- Task description
Copy all data exactly. Skip pictures.

- Available data
========================================================================

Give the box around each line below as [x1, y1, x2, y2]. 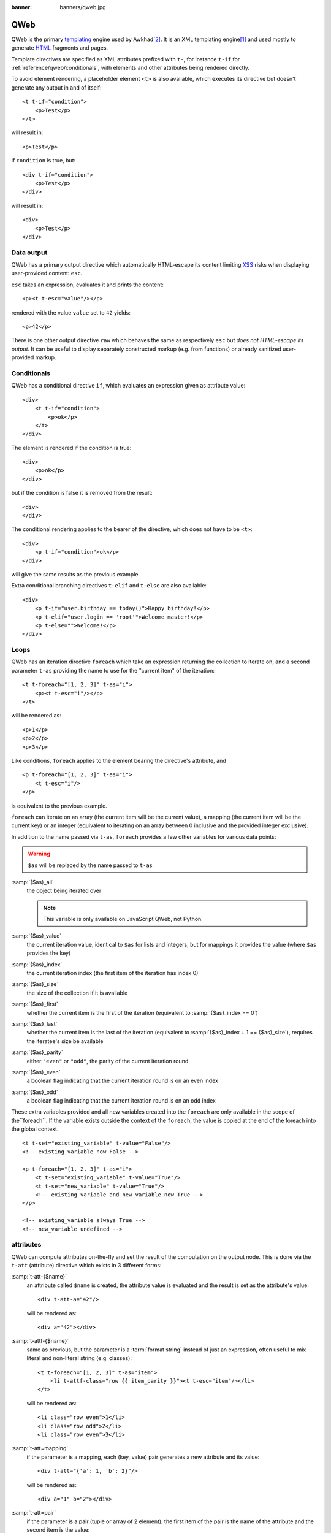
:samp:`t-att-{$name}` [11, 1273, 67, 1280]
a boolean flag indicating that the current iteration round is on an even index [26, 1077, 219, 1085]
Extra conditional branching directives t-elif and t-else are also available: [11, 582, 207, 589]
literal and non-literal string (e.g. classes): [26, 1355, 132, 1362]
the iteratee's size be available [26, 1037, 104, 1045]
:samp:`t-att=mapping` [11, 1445, 69, 1452]
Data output [11, 248, 48, 257]
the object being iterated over [26, 887, 102, 895]
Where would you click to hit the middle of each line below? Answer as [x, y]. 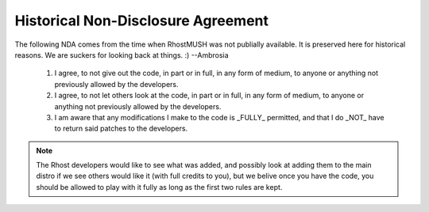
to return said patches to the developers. [121, 129]
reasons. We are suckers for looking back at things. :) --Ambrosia [122, 55]
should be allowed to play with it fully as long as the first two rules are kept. [159, 187]
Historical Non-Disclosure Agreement [142, 21]
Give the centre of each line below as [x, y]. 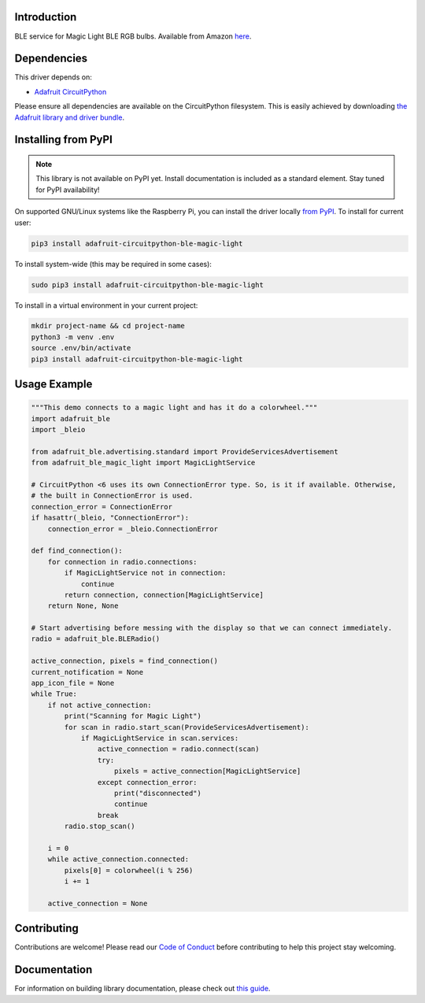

========================================================================

- Your solution
Give the box around each line below as [x1, y1, x2, y2]. 
:samp:`t-att-{$name}` [11, 1273, 67, 1280]
a boolean flag indicating that the current iteration round is on an even index [26, 1077, 219, 1085]
Extra conditional branching directives t-elif and t-else are also available: [11, 582, 207, 589]
literal and non-literal string (e.g. classes): [26, 1355, 132, 1362]
the iteratee's size be available [26, 1037, 104, 1045]
:samp:`t-att=mapping` [11, 1445, 69, 1452]
Data output [11, 248, 48, 257]
the object being iterated over [26, 887, 102, 895]
Where would you click to hit the middle of each line below? Answer as [x, y]. 
to return said patches to the developers. [121, 129]
reasons. We are suckers for looking back at things. :) --Ambrosia [122, 55]
should be allowed to play with it fully as long as the first two rules are kept. [159, 187]
Historical Non-Disclosure Agreement [142, 21]
Give the centre of each line below as [x, y]. 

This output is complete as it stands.